MobileNetV2 converted with PTQ is very poor accuracy

I followed tutorials/quantization and tried to PTQ MobileNetV2 from torchvision.
I have quantized with the following script.
However, the accuracy is very poor.
What can I do to improve the accuracy?

  • original model
    Top1: 64.1% Top5:85.8%
  • quantized model
    Top1: 22.0% Top5:41.9%
    tested by ImageNet-1K
model = torchvision.models.quantization.mobilenet_v2(pretrained=True)

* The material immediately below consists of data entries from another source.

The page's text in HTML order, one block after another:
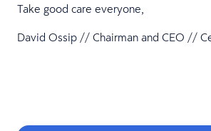
Take good care everyone,
David Ossip // Chairman and CEO //
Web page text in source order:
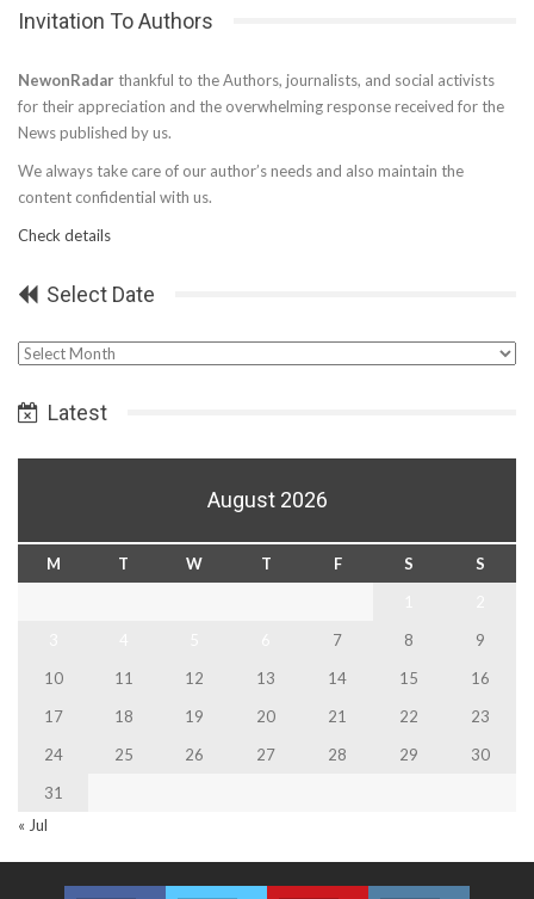
Invitation To Authors
NewonRadar thankful to the Authors, journalists, and social activists
for their appreciation and the overwhelming response received for the
News published by us.
We always take care of our author’s needs and also maintain the
content confidential with us.
Check details
Select Date
Select
Latest
August 2026
M T W T F S
S
7 8
9
10
11 12 13 14 15
16
17
18 19 20 21 22
23
24
25 26 27 28 29
30
31
« Jul
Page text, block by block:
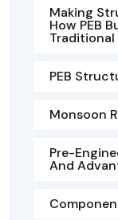
Making
How PEB
PEB
Monsoon
Pre-
And
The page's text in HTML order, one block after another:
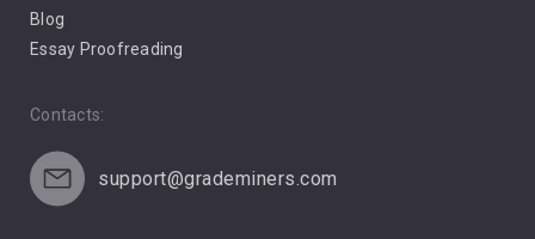
Racism
Blog
Essay Proofreading
Contacts:
support@grademiners.com
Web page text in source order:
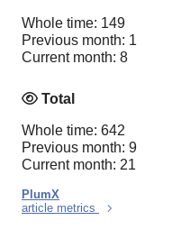
Whole time: 149
Previous month: 1
Current month: 8
Total
Whole time: 642
Previous month: 9
Current month: 21
PlumX
article metrics
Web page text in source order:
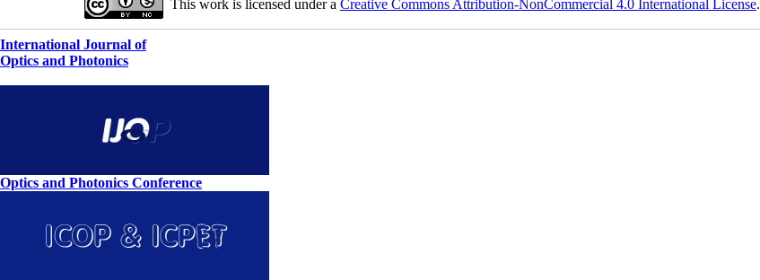
This work is licensed under a Creative Commons Attribution-NonCommercial 4.0 International License.
International Journal of
Optics and Photonics
Optics and Photonics Conference
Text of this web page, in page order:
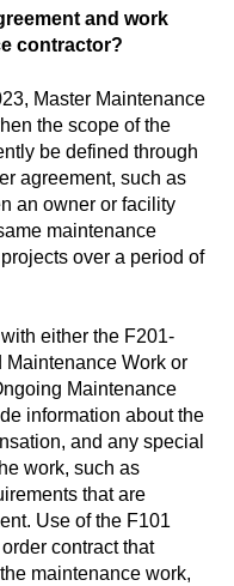
and work
contractor?
Master Maintenance
the scope of the
be defined through
agreement, such as
an owner or facility
maintenance
over a period of
either the F201-
Maintenance Work or
Maintenance
information about the
and any special
work, such as
that are
Use of the F101
contract that
maintenance work,
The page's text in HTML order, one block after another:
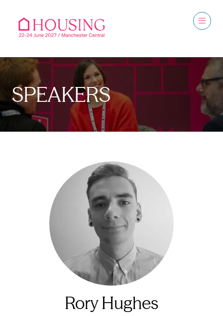
SPEAKERS
Rory Hughes

def calibrate_model(model, loader, device=torch.device("cpu:0")):
    if len(loader) == 2:
        print("data size is ", len(loader[0]))
        inputs = loader[0].to(device)
        labels = loader[1].to(device)
        for inputs, labels in tqdm(loader):
            inputs =
            labels =
    _ = model(inputs)

backend = "fbgemm"
torch.backends.quantized.engine = backend
model.qconfig = torch.quantization.QConfig(
    activation=torch.quantization.MinMaxObserver.with_args(reduce_range=True), #default_observer
    weight=torch.quantization.PerChannelMinMaxObserver.with_args(dtype=torch.qint8, qscheme=torch.per_channel_symmetric) #default_per_channel_weight_observer
torch.quantization.prepare(model, inplace=True)
calibrate_model(model=model, loader=valid_queue)
torch.quantization.convert(model, inplace=True)

Thank you.

You can try QAT or dynamic quantization. I think QAT might get your accuracy slightly higher. In addition to that, if you leave the qconfig as default, it might give you slightly better numerics.